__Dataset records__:
- - - - -

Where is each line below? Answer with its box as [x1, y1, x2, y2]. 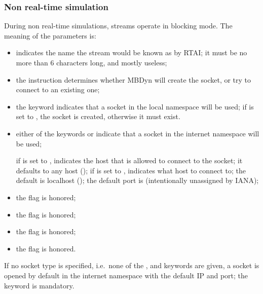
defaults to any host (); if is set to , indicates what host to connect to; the [16, 165, 246, 175]
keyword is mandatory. [4, 280, 74, 290]
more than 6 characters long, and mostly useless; [16, 57, 167, 67]
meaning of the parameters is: [4, 30, 96, 41]
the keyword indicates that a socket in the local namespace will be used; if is [16, 101, 254, 112]
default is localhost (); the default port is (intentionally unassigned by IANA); [16, 175, 259, 186]
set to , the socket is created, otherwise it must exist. [16, 111, 180, 122]
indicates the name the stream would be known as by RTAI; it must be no [16, 47, 247, 58]
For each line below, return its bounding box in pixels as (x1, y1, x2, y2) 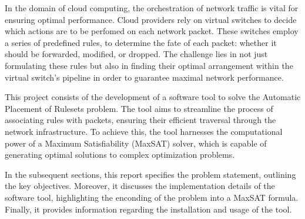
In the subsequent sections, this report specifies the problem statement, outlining (5, 168, 296, 180)
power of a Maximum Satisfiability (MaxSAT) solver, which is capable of (5, 137, 267, 149)
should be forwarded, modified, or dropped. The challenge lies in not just (5, 48, 268, 60)
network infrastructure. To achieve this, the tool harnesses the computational (5, 125, 283, 137)
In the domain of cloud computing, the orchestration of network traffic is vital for (5, 2, 299, 14)
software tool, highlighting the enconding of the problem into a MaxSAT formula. (5, 191, 299, 203)
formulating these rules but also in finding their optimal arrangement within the (5, 59, 293, 71)
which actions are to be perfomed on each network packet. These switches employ (5, 25, 299, 37)

- - - - -

__TASK REQUIREMENTS__: Start with the line that holds "indicates the name" and retype each line through the last one in the data, exactly and without pictures.

__OUTPUT BELOW__:
indicates the name the stream would be known as by RTAI; it must be no [16, 47, 247, 58]
For each line below, return its bounding box in pixels as (x1, y1, x2, y2) 
In the subsequent sections, this report specifies the problem statement, outlining (5, 168, 296, 180)
power of a Maximum Satisfiability (MaxSAT) solver, which is capable of (5, 137, 267, 149)
should be forwarded, modified, or dropped. The challenge lies in not just (5, 48, 268, 60)
network infrastructure. To achieve this, the tool harnesses the computational (5, 125, 283, 137)
In the domain of cloud computing, the orchestration of network traffic is vital for (5, 2, 299, 14)
software tool, highlighting the enconding of the problem into a MaxSAT formula. (5, 191, 299, 203)
formulating these rules but also in finding their optimal arrangement within the (5, 59, 293, 71)
which actions are to be perfomed on each network packet. These switches employ (5, 25, 299, 37)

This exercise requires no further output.